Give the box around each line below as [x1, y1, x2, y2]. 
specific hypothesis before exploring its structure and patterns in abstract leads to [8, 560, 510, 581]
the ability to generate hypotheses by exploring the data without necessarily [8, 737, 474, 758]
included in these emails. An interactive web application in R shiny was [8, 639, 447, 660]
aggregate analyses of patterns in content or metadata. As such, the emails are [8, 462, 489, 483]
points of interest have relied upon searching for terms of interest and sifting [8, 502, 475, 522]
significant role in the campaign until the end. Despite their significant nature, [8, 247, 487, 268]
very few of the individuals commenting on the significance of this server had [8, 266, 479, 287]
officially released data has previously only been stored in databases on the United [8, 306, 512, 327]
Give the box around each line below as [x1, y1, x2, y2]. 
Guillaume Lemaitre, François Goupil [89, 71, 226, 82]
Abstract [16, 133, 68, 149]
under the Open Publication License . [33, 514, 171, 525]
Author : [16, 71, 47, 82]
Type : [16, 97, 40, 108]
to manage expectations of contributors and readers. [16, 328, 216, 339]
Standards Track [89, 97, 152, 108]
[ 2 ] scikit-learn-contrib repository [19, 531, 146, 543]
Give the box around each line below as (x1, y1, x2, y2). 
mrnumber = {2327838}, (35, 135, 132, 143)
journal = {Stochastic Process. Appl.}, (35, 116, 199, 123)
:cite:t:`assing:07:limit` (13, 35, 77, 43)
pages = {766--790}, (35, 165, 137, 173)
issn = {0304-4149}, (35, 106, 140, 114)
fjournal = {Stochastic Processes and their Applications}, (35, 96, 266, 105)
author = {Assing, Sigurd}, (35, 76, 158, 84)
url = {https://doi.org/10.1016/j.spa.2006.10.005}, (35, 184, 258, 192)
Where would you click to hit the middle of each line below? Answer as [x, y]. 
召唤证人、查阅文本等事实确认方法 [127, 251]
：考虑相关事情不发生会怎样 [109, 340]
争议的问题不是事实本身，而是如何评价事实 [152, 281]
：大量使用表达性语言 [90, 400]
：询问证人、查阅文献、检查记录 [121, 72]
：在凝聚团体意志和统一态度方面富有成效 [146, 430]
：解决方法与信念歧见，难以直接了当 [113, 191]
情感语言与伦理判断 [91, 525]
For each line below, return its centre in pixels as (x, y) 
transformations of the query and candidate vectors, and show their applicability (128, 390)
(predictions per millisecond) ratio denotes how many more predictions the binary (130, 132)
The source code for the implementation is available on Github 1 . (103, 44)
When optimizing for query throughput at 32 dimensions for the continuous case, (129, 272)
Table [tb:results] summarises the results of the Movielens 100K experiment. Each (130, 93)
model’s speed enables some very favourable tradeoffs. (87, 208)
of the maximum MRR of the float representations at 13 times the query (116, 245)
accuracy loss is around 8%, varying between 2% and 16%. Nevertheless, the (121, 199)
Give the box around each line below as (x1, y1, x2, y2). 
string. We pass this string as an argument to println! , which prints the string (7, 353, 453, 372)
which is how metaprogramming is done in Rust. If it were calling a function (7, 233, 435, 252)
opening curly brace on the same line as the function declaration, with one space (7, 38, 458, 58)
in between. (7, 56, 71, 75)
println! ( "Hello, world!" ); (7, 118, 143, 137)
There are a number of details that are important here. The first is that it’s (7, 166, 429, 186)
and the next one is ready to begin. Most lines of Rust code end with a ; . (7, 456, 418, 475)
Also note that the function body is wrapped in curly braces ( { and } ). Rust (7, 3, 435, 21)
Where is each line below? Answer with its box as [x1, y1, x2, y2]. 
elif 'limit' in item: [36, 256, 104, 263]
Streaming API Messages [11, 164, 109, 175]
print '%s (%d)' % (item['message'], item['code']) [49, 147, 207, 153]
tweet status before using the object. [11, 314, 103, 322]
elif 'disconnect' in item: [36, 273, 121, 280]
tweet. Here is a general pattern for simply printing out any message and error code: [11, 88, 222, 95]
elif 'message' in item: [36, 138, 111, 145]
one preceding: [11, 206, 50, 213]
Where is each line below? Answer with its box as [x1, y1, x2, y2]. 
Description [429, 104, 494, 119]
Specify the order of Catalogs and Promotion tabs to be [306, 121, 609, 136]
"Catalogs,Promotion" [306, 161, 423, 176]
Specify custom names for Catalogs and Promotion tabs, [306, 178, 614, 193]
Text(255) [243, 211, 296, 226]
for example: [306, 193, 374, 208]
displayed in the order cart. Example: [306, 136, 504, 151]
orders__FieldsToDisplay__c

* * * * * * * * *

**ACTION ITEM:** Write out all the material exactly, keeping each word.

**TASK RESULT:**
Give the box around each line below as [x1, y1, x2, y2]. 
specific hypothesis before exploring its structure and patterns in abstract leads to [8, 560, 510, 581]
the ability to generate hypotheses by exploring the data without necessarily [8, 737, 474, 758]
included in these emails. An interactive web application in R shiny was [8, 639, 447, 660]
aggregate analyses of patterns in content or metadata. As such, the emails are [8, 462, 489, 483]
points of interest have relied upon searching for terms of interest and sifting [8, 502, 475, 522]
significant role in the campaign until the end. Despite their significant nature, [8, 247, 487, 268]
very few of the individuals commenting on the significance of this server had [8, 266, 479, 287]
officially released data has previously only been stored in databases on the United [8, 306, 512, 327]
Give the box around each line below as [x1, y1, x2, y2]. 
Guillaume Lemaitre, François Goupil [89, 71, 226, 82]
Abstract [16, 133, 68, 149]
under the Open Publication License . [33, 514, 171, 525]
Author : [16, 71, 47, 82]
Type : [16, 97, 40, 108]
to manage expectations of contributors and readers. [16, 328, 216, 339]
Standards Track [89, 97, 152, 108]
[ 2 ] scikit-learn-contrib repository [19, 531, 146, 543]
Give the box around each line below as (x1, y1, x2, y2). 
mrnumber = {2327838}, (35, 135, 132, 143)
journal = {Stochastic Process. Appl.}, (35, 116, 199, 123)
:cite:t:`assing:07:limit` (13, 35, 77, 43)
pages = {766--790}, (35, 165, 137, 173)
issn = {0304-4149}, (35, 106, 140, 114)
fjournal = {Stochastic Processes and their Applications}, (35, 96, 266, 105)
author = {Assing, Sigurd}, (35, 76, 158, 84)
url = {https://doi.org/10.1016/j.spa.2006.10.005}, (35, 184, 258, 192)
Where would you click to hit the middle of each line below? Answer as [x, y]. 
召唤证人、查阅文本等事实确认方法 [127, 251]
：考虑相关事情不发生会怎样 [109, 340]
争议的问题不是事实本身，而是如何评价事实 [152, 281]
：大量使用表达性语言 [90, 400]
：询问证人、查阅文献、检查记录 [121, 72]
：在凝聚团体意志和统一态度方面富有成效 [146, 430]
：解决方法与信念歧见，难以直接了当 [113, 191]
情感语言与伦理判断 [91, 525]
For each line below, return its centre in pixels as (x, y) 
transformations of the query and candidate vectors, and show their applicability (128, 390)
(predictions per millisecond) ratio denotes how many more predictions the binary (130, 132)
The source code for the implementation is available on Github 1 . (103, 44)
When optimizing for query throughput at 32 dimensions for the continuous case, (129, 272)
Table [tb:results] summarises the results of the Movielens 100K experiment. Each (130, 93)
model’s speed enables some very favourable tradeoffs. (87, 208)
of the maximum MRR of the float representations at 13 times the query (116, 245)
accuracy loss is around 8%, varying between 2% and 16%. Nevertheless, the (121, 199)
Give the box around each line below as (x1, y1, x2, y2). 
string. We pass this string as an argument to println! , which prints the string (7, 353, 453, 372)
which is how metaprogramming is done in Rust. If it were calling a function (7, 233, 435, 252)
opening curly brace on the same line as the function declaration, with one space (7, 38, 458, 58)
in between. (7, 56, 71, 75)
println! ( "Hello, world!" ); (7, 118, 143, 137)
There are a number of details that are important here. The first is that it’s (7, 166, 429, 186)
and the next one is ready to begin. Most lines of Rust code end with a ; . (7, 456, 418, 475)
Also note that the function body is wrapped in curly braces ( { and } ). Rust (7, 3, 435, 21)
Where is each line below? Answer with its box as [x1, y1, x2, y2]. 
elif 'limit' in item: [36, 256, 104, 263]
Streaming API Messages [11, 164, 109, 175]
print '%s (%d)' % (item['message'], item['code']) [49, 147, 207, 153]
tweet status before using the object. [11, 314, 103, 322]
elif 'disconnect' in item: [36, 273, 121, 280]
tweet. Here is a general pattern for simply printing out any message and error code: [11, 88, 222, 95]
elif 'message' in item: [36, 138, 111, 145]
one preceding: [11, 206, 50, 213]
Where is each line below? Answer with its box as [x1, y1, x2, y2]. 
Description [429, 104, 494, 119]
Specify the order of Catalogs and Promotion tabs to be [306, 121, 609, 136]
"Catalogs,Promotion" [306, 161, 423, 176]
Specify custom names for Catalogs and Promotion tabs, [306, 178, 614, 193]
Text(255) [243, 211, 296, 226]
for example: [306, 193, 374, 208]
displayed in the order cart. Example: [306, 136, 504, 151]
orders__FieldsToDisplay__c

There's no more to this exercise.